Gano, LB, Patel, M, Rho, JM
Journal of lipid research. 2014;55(11):2211-28
Abstract
The ketogenic diet (KD) is a broad-spectrum therapy for medically intractable epilepsy and is receiving growing attention as a potential treatment for neurological disorders arising in part from bioenergetic dysregulation. The high-fat/low-carbohydrate "classic KD", as well as dietary variations such as the medium-chain triglyceride diet, the modified Atkins diet, the low-glycemic index treatment, and caloric restriction, enhance cellular metabolic and mitochondrial function. Hence, the broad neuroprotective properties of such therapies may stem from improved cellular metabolism. Data from clinical and preclinical studies indicate that these diets restrict glycolysis and increase fatty acid oxidation, actions which result in ketosis, replenishment of the TCA cycle (i.e., anaplerosis), restoration of neurotransmitter and ion channel function, and enhanced mitochondrial respiration.

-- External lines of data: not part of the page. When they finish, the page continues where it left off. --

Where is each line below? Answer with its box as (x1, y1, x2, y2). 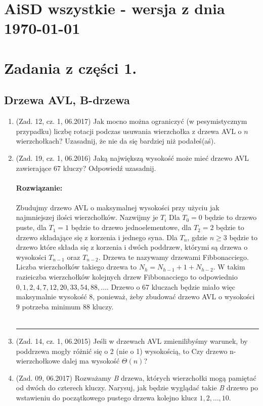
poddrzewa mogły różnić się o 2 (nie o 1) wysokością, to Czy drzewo (16, 345, 228, 356)
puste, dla (16, 222, 47, 233)
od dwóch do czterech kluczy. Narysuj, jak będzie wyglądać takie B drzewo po (16, 382, 258, 393)
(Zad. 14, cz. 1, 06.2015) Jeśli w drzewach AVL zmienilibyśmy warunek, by (16, 336, 248, 346)
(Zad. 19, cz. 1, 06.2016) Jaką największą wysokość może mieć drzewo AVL (16, 152, 249, 163)
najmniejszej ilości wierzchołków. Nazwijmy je (16, 212, 158, 222)
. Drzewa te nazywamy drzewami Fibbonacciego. (98, 251, 249, 262)
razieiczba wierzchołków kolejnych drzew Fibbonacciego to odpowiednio (16, 272, 238, 282)
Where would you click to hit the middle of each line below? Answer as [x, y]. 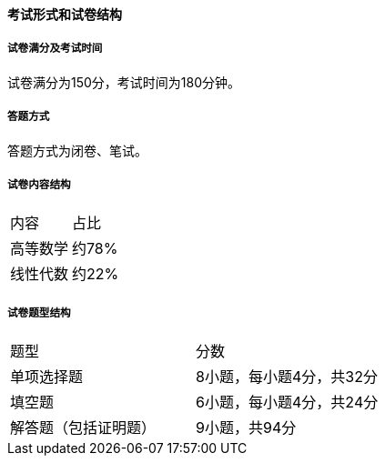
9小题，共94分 [246, 428]
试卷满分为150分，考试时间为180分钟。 [124, 82]
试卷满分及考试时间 [55, 49]
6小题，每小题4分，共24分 [287, 403]
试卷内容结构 [39, 184]
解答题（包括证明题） [83, 428]
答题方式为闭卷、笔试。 [77, 150]
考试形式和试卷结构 [65, 14]
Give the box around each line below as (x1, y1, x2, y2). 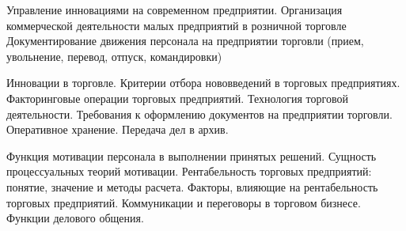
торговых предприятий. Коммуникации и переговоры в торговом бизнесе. (6, 194, 361, 210)
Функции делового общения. (6, 210, 144, 226)
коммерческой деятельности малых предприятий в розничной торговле (6, 17, 347, 33)
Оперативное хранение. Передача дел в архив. (6, 121, 229, 138)
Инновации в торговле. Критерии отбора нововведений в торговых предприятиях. (6, 74, 400, 91)
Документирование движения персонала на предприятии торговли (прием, (6, 32, 364, 49)
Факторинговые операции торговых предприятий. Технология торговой (6, 89, 348, 106)
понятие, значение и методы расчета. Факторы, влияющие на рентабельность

Further, there is mounting evidence that the KD and its variants can impact key signaling pathways that evolved to sense the energetic state of the cell, and that help maintain cellular homeostasis. These pathways, which include PPARs, AMP-activated kinase, mammalian target of rapamycin, and the sirtuins, have all been recently implicated in the neuroprotective effects of the KD. Further research in this area may lead to future therapeutic strategies aimed at mimicking the pleiotropic neuroprotective effects of the KD.